Here is a complete dice roller tool with detailed comments explaining every method. Use this as a template for your own tools.

package main

import (
    "fmt"
    "math/rand"

    core "github.com/miroslav-matejovsky/pagantic/layers/00_core"
    "github.com/miroslav-matejovsky/pagantic/layers/04_tool"
)

// diceTool implements tool.Tool for rolling dice.
type diceTool struct{}

// Info returns metadata used for logging and status display.
func (d *diceTool) Info() tool.ToolInfo {
    return tool.ToolInfo{
        Name:        "roll_dice",
        Type:        tool.TypeGo,
        Description: "Rolls N dice with S sides each",
    }
}

// Definition returns the schema that tells the model what parameters
// this tool accepts. The model uses this to construct ToolCall arguments.
func (d *diceTool) Definition() core.ToolDefinition {
    return core.ToolDefinition{
        Name:        "roll_dice",
        Description: "Roll dice. Returns sum and individual results.",
        Parameters: core.Schema{
            Type: "object",
            Properties: map[string]core.Schema{
                "count": {
                    Type:        "integer",
                    Description: "Number of dice to roll (1-10)",
                },
                "sides": {
                    Type:        "integer",
                    Description: "Number of sides per die (4, 6, 8, 10, 12, 20)",
                },
            },
            Required: []string{"count", "sides"},
        },
    }
}

// Execute runs when the model calls this tool.
// args are parsed from model's JSON - keys match Parameters schema.
func (d *diceTool) Execute(args map[string]any) (string, error) {
    count := int(args["count"].(float64))  // JSON numbers are float64
    sides := int(args["sides"].(float64))

    if count < 1 || count > 10 {
        return "", fmt.Errorf("count must be 1-10, got %d", count)
    }

    results := make([]int, count)
    sum := 0
    for i := range results {
        results[i] = rand.Intn(sides) + 1
        sum += results[i]
    }

    return fmt.Sprintf("Rolled %dd%d: %v (sum: %d)", count, sides, results, sum), nil
}

// Available reports whether this tool can run right now.
// Return (false, "reason") to temporarily disable a tool.
func (d *diceTool) Available() (bool, string) {
    return true, ""
}
JSON number gotcha: All JSON numbers arrive as float64 in Go's map[string]any. Always cast with int(args["key"].(float64)) for integer parameters. Forgetting this is the most common tool bug.
Naming convention: Tool names should be snake_case and verb-first: roll_dice, search_web, read_file. The model uses these names to decide which tool to call, so make them descriptive.

4. Tool Registry

The Registry is the central dispatch point for all tools. It holds tools by name, filters by availability, and dispatches execution.
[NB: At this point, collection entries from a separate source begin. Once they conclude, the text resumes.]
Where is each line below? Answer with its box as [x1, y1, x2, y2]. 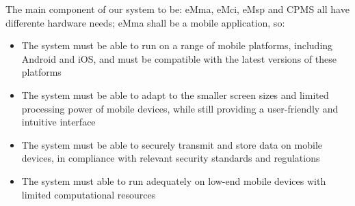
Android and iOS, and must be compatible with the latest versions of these [21, 51, 337, 65]
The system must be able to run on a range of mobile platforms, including [21, 38, 333, 53]
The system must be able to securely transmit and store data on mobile [21, 137, 322, 151]
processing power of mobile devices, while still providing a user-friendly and [21, 101, 339, 115]
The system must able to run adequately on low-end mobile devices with [21, 173, 326, 188]
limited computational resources [21, 187, 156, 201]
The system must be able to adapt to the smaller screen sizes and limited [21, 87, 329, 102]
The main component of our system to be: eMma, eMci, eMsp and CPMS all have [5, 2, 350, 16]
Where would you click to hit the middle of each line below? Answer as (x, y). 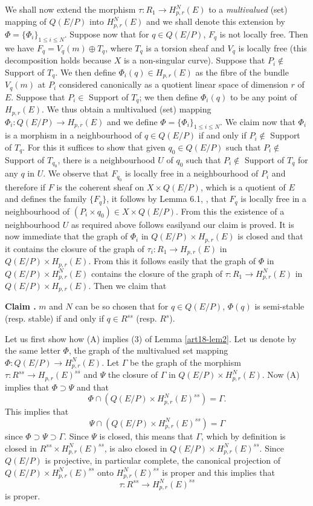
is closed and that (270, 236)
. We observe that (76, 173)
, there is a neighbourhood (106, 159)
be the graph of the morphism (186, 362)
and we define (132, 121)
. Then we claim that (127, 286)
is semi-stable (279, 306)
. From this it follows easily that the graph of (172, 261)
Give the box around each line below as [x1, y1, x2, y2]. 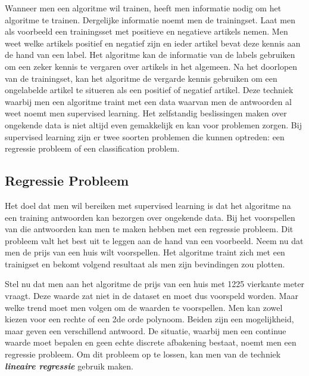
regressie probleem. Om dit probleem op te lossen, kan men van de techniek [5, 348, 281, 360]
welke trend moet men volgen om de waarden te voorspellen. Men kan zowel [5, 301, 283, 313]
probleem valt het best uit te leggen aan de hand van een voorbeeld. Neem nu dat [5, 234, 304, 246]
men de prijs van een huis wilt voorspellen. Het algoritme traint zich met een [5, 246, 285, 258]
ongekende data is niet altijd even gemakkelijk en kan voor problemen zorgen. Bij [5, 118, 302, 131]
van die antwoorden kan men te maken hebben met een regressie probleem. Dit [5, 223, 294, 235]
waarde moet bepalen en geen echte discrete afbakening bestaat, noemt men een [5, 336, 296, 349]
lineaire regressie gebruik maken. [5, 359, 133, 372]
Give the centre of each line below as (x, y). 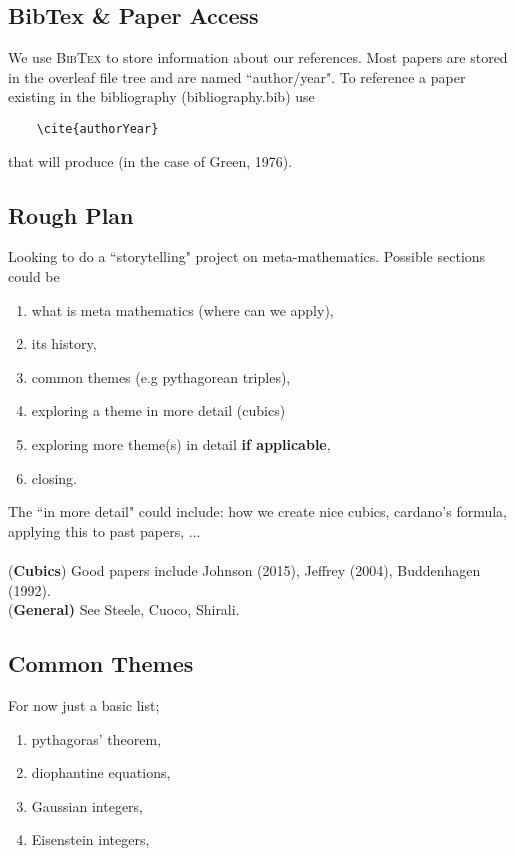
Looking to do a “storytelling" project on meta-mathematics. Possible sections (247, 256)
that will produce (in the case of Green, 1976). (150, 160)
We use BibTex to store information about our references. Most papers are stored (258, 57)
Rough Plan (71, 214)
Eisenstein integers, (90, 839)
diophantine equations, (101, 772)
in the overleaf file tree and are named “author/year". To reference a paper (237, 76)
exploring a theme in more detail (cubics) (158, 410)
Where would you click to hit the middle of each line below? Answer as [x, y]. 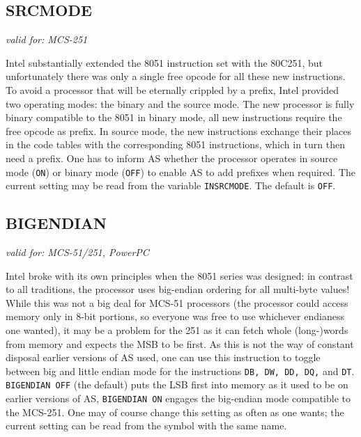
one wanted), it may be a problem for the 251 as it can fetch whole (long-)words [177, 330]
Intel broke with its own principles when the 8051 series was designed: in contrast [179, 275]
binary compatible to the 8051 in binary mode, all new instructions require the [174, 117]
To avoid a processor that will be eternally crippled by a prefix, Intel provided [172, 89]
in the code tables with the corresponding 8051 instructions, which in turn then [176, 144]
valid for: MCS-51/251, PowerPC [77, 252]
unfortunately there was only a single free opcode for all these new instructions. [176, 76]
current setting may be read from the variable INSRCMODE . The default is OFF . [171, 185]
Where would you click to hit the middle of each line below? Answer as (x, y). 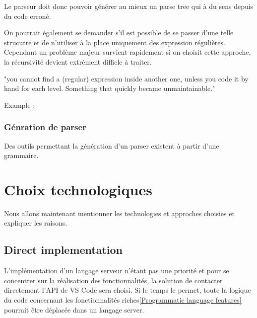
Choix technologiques (78, 189)
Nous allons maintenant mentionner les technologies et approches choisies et (119, 213)
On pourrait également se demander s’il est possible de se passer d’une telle (119, 33)
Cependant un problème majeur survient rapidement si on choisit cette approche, (128, 52)
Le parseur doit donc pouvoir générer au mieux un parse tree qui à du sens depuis (129, 6)
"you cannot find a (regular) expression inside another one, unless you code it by (126, 78)
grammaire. (21, 155)
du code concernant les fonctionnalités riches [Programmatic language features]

// Create registry from tools
registry := tool.NewRegistry(&diceTool{}, &searchTool{}, &calcTool{})

// Get definitions for model (only available tools)
defs := registry.Definitions()

// Execute by name (dispatched by harness, not model)
output, err := registry.Execute("roll_dice", map[string]any{
    "count": 2.0,
    "sides": 6.0,
})

// Check availability of all tools
statuses := registry.CheckAvailability()
for _, s := range statuses {
    fmt.Printf("%s: available=%v reason=%s\n", s.Name, s.Available, s.Reason)
}

Registry Methods

Method Returns Description
NewRegistry(tools ...Tool) *Registry Builds registry from variadic tool list
Definitions() []ToolDefinition Definitions for available tools only (sent to model)
AllDefinitions() []ToolDefinition Definitions for all tools regardless of availability
Execute(name, args) (string, error) Dispatch by name; returns error if tool unknown
CheckAvailability() []ToolStatus Availability state for all tools, sorted by name
Tools() []Tool All registered tools, sorted by name
Single dispatch point: All tool executions go through Registry.Execute(). This makes it trivial to add logging, rate limiting, or access control in one place.

5. Tool Call Loop

The AgentLoop drives the tool call loop. When the model produces a tool call instead of text, the harness executes the tool and feeds the result back. This continues until the model produces a text response or MaxToolIterations is reached (default: 20).

User: "Roll 2d6 and tell me the result" | v Model -> ToolCall{Name: "roll_dice", Args: {count: 2, sides: 6}} | v Harness executes: registry.Execute("roll_dice", args) | v Result: "Rolled 2d6: [3, 5] (sum: 8)" | v Tool result appended to messages as ToolResultMessage | v Model (again) -> "You rolled 2d6 and got 3 and 5, for a total of 8!" | v Final text response returned to user

How It Works Internally

  1. User message is appended to conversation memory.
  2. All messages (system + history + user) are sent to the inference engine.
  3. If the model returns tool calls, each call is executed via the registry.
  4. Each tool result is appended as a ToolResultMessage.
  5. Messages are sent to the engine again (loop iteration).
  6. Steps 3-5 repeat until the model returns text (no tool calls).
  7. If MaxToolIterations is exceeded, an error is returned.
Iteration guard: The default MaxToolIterations is 20. Set it lower for simple agents, higher for complex multi-step workflows. If exceeded, the loop returns an error rather than running forever.

Multiple Tool Calls Per Turn

Models can return multiple tool calls in a single response. The harness executes all of them and appends all results before the next inference call. This allows the model to gather information in parallel.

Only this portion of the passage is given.